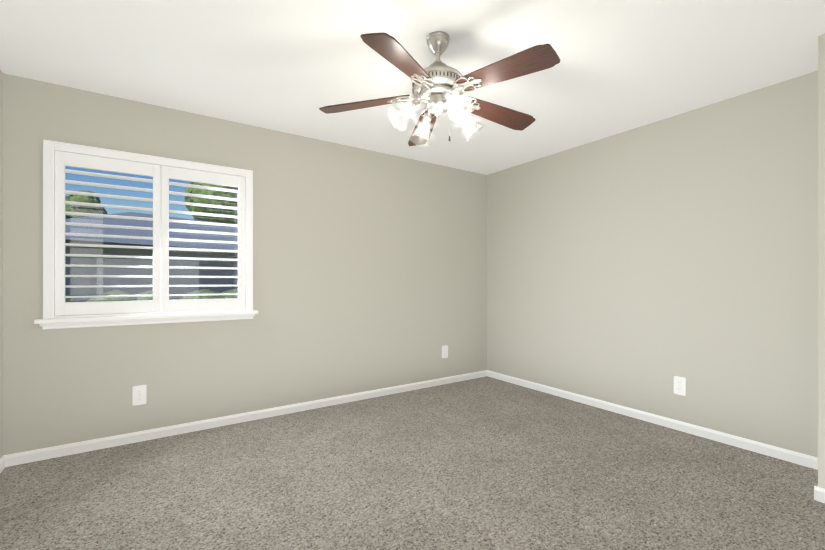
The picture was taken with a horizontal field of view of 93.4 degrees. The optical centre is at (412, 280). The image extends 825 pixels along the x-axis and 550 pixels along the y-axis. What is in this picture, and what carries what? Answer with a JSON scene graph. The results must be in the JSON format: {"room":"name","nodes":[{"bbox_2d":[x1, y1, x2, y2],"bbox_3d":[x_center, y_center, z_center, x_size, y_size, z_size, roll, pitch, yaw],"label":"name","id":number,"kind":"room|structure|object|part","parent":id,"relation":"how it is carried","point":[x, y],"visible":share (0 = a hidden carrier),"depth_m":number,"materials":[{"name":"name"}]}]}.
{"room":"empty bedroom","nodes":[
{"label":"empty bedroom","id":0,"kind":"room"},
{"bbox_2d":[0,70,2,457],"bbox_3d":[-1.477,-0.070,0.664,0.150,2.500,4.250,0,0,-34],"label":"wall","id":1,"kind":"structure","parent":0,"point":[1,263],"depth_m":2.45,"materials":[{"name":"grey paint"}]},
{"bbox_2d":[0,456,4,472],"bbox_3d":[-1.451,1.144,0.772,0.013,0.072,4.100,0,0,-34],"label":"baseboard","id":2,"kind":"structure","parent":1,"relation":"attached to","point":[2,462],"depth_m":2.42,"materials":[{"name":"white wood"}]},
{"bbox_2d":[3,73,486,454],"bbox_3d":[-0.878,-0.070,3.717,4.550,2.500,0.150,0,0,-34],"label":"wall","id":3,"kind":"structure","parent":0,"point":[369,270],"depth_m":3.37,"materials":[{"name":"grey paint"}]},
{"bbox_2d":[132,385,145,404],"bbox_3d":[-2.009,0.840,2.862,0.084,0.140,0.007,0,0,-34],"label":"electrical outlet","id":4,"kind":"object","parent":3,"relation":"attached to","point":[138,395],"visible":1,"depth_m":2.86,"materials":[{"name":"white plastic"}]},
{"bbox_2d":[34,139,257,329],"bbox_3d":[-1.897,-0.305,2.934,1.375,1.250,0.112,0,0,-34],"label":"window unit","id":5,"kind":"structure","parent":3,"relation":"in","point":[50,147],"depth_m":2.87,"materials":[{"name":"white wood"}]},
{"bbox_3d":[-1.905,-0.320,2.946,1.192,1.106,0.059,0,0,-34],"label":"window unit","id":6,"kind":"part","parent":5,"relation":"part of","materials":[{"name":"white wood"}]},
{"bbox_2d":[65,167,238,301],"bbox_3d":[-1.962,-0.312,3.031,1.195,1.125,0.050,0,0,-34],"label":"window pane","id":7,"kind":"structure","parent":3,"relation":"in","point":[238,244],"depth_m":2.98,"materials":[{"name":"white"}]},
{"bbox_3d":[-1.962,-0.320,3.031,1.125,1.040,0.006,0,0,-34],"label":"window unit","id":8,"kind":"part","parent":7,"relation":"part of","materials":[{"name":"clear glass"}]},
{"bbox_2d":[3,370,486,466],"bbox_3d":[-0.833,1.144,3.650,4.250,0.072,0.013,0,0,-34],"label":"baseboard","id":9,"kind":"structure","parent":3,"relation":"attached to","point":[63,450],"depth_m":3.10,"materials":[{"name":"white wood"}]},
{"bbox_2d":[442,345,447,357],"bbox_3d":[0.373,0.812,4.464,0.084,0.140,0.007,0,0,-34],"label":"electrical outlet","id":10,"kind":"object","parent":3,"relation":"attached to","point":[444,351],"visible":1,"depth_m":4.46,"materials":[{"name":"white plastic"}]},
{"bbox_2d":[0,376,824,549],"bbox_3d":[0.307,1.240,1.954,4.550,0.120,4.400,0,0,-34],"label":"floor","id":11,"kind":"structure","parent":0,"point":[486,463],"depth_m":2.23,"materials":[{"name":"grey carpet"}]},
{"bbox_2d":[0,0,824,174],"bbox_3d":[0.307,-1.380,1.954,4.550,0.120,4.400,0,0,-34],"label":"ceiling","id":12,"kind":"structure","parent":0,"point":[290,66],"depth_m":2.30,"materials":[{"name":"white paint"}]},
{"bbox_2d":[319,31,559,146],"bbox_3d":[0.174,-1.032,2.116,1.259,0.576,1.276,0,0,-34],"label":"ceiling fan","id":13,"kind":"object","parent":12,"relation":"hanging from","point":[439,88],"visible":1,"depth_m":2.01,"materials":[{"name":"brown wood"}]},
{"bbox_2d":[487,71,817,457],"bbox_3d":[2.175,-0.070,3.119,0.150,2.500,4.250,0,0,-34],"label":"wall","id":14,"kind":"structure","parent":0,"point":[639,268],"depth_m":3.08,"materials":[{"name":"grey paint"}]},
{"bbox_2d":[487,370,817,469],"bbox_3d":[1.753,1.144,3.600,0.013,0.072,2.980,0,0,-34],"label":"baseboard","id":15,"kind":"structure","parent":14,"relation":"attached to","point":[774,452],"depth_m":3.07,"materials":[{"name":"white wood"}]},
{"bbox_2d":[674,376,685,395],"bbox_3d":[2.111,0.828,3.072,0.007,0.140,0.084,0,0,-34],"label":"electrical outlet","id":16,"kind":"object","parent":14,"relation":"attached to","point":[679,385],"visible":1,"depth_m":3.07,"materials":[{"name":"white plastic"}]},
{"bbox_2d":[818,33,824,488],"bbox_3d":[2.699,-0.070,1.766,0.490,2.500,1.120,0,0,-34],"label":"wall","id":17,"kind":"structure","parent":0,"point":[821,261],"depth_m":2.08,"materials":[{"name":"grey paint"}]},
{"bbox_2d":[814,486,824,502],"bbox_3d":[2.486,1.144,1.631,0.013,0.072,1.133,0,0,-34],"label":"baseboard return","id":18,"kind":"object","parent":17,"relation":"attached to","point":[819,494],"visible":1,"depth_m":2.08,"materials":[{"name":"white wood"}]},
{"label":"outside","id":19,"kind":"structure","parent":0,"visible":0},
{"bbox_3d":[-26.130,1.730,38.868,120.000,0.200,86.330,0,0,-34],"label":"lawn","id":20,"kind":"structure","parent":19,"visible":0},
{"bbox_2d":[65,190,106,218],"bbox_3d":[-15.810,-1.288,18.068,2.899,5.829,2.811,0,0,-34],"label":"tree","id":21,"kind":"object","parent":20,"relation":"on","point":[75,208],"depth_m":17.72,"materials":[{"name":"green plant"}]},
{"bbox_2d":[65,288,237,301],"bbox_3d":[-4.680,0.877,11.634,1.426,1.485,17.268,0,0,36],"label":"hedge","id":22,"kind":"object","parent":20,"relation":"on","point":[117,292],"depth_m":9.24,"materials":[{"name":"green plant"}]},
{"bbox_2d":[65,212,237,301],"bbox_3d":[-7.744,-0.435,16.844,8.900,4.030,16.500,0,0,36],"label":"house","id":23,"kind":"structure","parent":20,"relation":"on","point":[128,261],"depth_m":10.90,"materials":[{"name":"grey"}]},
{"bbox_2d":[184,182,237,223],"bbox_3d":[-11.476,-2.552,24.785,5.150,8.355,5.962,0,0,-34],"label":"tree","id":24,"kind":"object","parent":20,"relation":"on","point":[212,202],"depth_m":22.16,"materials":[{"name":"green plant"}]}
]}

EXERCISE: Once the pictures have been removed, reproduce each line of the material above exactly.

EXERCISE RESPONSE:
The picture was taken with a horizontal field of view of 93.4 degrees. The optical centre is at (412, 280). The image extends 825 pixels along the x-axis and 550 pixels along the y-axis. What is in this picture, and what carries what? Answer with a JSON scene graph. The results must be in the JSON format: {"room":"name","nodes":[{"bbox_2d":[x1, y1, x2, y2],"bbox_3d":[x_center, y_center, z_center, x_size, y_size, z_size, roll, pitch, yaw],"label":"name","id":number,"kind":"room|structure|object|part","parent":id,"relation":"how it is carried","point":[x, y],"visible":share (0 = a hidden carrier),"depth_m":number,"materials":[{"name":"name"}]}]}.
{"room":"empty bedroom","nodes":[
{"label":"empty bedroom","id":0,"kind":"room"},
{"bbox_2d":[0,70,2,457],"bbox_3d":[-1.477,-0.070,0.664,0.150,2.500,4.250,0,0,-34],"label":"wall","id":1,"kind":"structure","parent":0,"point":[1,263],"depth_m":2.45,"materials":[{"name":"grey paint"}]},
{"bbox_2d":[0,456,4,472],"bbox_3d":[-1.451,1.144,0.772,0.013,0.072,4.100,0,0,-34],"label":"baseboard","id":2,"kind":"structure","parent":1,"relation":"attached to","point":[2,462],"depth_m":2.42,"materials":[{"name":"white wood"}]},
{"bbox_2d":[3,73,486,454],"bbox_3d":[-0.878,-0.070,3.717,4.550,2.500,0.150,0,0,-34],"label":"wall","id":3,"kind":"structure","parent":0,"point":[369,270],"depth_m":3.37,"materials":[{"name":"grey paint"}]},
{"bbox_2d":[132,385,145,404],"bbox_3d":[-2.009,0.840,2.862,0.084,0.140,0.007,0,0,-34],"label":"electrical outlet","id":4,"kind":"object","parent":3,"relation":"attached to","point":[138,395],"visible":1,"depth_m":2.86,"materials":[{"name":"white plastic"}]},
{"bbox_2d":[34,139,257,329],"bbox_3d":[-1.897,-0.305,2.934,1.375,1.250,0.112,0,0,-34],"label":"window unit","id":5,"kind":"structure","parent":3,"relation":"in","point":[50,147],"depth_m":2.87,"materials":[{"name":"white wood"}]},
{"bbox_3d":[-1.905,-0.320,2.946,1.192,1.106,0.059,0,0,-34],"label":"window unit","id":6,"kind":"part","parent":5,"relation":"part of","materials":[{"name":"white wood"}]},
{"bbox_2d":[65,167,238,301],"bbox_3d":[-1.962,-0.312,3.031,1.195,1.125,0.050,0,0,-34],"label":"window pane","id":7,"kind":"structure","parent":3,"relation":"in","point":[238,244],"depth_m":2.98,"materials":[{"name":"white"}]},
{"bbox_3d":[-1.962,-0.320,3.031,1.125,1.040,0.006,0,0,-34],"label":"window unit","id":8,"kind":"part","parent":7,"relation":"part of","materials":[{"name":"clear glass"}]},
{"bbox_2d":[3,370,486,466],"bbox_3d":[-0.833,1.144,3.650,4.250,0.072,0.013,0,0,-34],"label":"baseboard","id":9,"kind":"structure","parent":3,"relation":"attached to","point":[63,450],"depth_m":3.10,"materials":[{"name":"white wood"}]},
{"bbox_2d":[442,345,447,357],"bbox_3d":[0.373,0.812,4.464,0.084,0.140,0.007,0,0,-34],"label":"electrical outlet","id":10,"kind":"object","parent":3,"relation":"attached to","point":[444,351],"visible":1,"depth_m":4.46,"materials":[{"name":"white plastic"}]},
{"bbox_2d":[0,376,824,549],"bbox_3d":[0.307,1.240,1.954,4.550,0.120,4.400,0,0,-34],"label":"floor","id":11,"kind":"structure","parent":0,"point":[486,463],"depth_m":2.23,"materials":[{"name":"grey carpet"}]},
{"bbox_2d":[0,0,824,174],"bbox_3d":[0.307,-1.380,1.954,4.550,0.120,4.400,0,0,-34],"label":"ceiling","id":12,"kind":"structure","parent":0,"point":[290,66],"depth_m":2.30,"materials":[{"name":"white paint"}]},
{"bbox_2d":[319,31,559,146],"bbox_3d":[0.174,-1.032,2.116,1.259,0.576,1.276,0,0,-34],"label":"ceiling fan","id":13,"kind":"object","parent":12,"relation":"hanging from","point":[439,88],"visible":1,"depth_m":2.01,"materials":[{"name":"brown wood"}]},
{"bbox_2d":[487,71,817,457],"bbox_3d":[2.175,-0.070,3.119,0.150,2.500,4.250,0,0,-34],"label":"wall","id":14,"kind":"structure","parent":0,"point":[639,268],"depth_m":3.08,"materials":[{"name":"grey paint"}]},
{"bbox_2d":[487,370,817,469],"bbox_3d":[1.753,1.144,3.600,0.013,0.072,2.980,0,0,-34],"label":"baseboard","id":15,"kind":"structure","parent":14,"relation":"attached to","point":[774,452],"depth_m":3.07,"materials":[{"name":"white wood"}]},
{"bbox_2d":[674,376,685,395],"bbox_3d":[2.111,0.828,3.072,0.007,0.140,0.084,0,0,-34],"label":"electrical outlet","id":16,"kind":"object","parent":14,"relation":"attached to","point":[679,385],"visible":1,"depth_m":3.07,"materials":[{"name":"white plastic"}]},
{"bbox_2d":[818,33,824,488],"bbox_3d":[2.699,-0.070,1.766,0.490,2.500,1.120,0,0,-34],"label":"wall","id":17,"kind":"structure","parent":0,"point":[821,261],"depth_m":2.08,"materials":[{"name":"grey paint"}]},
{"bbox_2d":[814,486,824,502],"bbox_3d":[2.486,1.144,1.631,0.013,0.072,1.133,0,0,-34],"label":"baseboard return","id":18,"kind":"object","parent":17,"relation":"attached to","point":[819,494],"visible":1,"depth_m":2.08,"materials":[{"name":"white wood"}]},
{"label":"outside","id":19,"kind":"structure","parent":0,"visible":0},
{"bbox_3d":[-26.130,1.730,38.868,120.000,0.200,86.330,0,0,-34],"label":"lawn","id":20,"kind":"structure","parent":19,"visible":0},
{"bbox_2d":[65,190,106,218],"bbox_3d":[-15.810,-1.288,18.068,2.899,5.829,2.811,0,0,-34],"label":"tree","id":21,"kind":"object","parent":20,"relation":"on","point":[75,208],"depth_m":17.72,"materials":[{"name":"green plant"}]},
{"bbox_2d":[65,288,237,301],"bbox_3d":[-4.680,0.877,11.634,1.426,1.485,17.268,0,0,36],"label":"hedge","id":22,"kind":"object","parent":20,"relation":"on","point":[117,292],"depth_m":9.24,"materials":[{"name":"green plant"}]},
{"bbox_2d":[65,212,237,301],"bbox_3d":[-7.744,-0.435,16.844,8.900,4.030,16.500,0,0,36],"label":"house","id":23,"kind":"structure","parent":20,"relation":"on","point":[128,261],"depth_m":10.90,"materials":[{"name":"grey"}]},
{"bbox_2d":[184,182,237,223],"bbox_3d":[-11.476,-2.552,24.785,5.150,8.355,5.962,0,0,-34],"label":"tree","id":24,"kind":"object","parent":20,"relation":"on","point":[212,202],"depth_m":22.16,"materials":[{"name":"green plant"}]}
]}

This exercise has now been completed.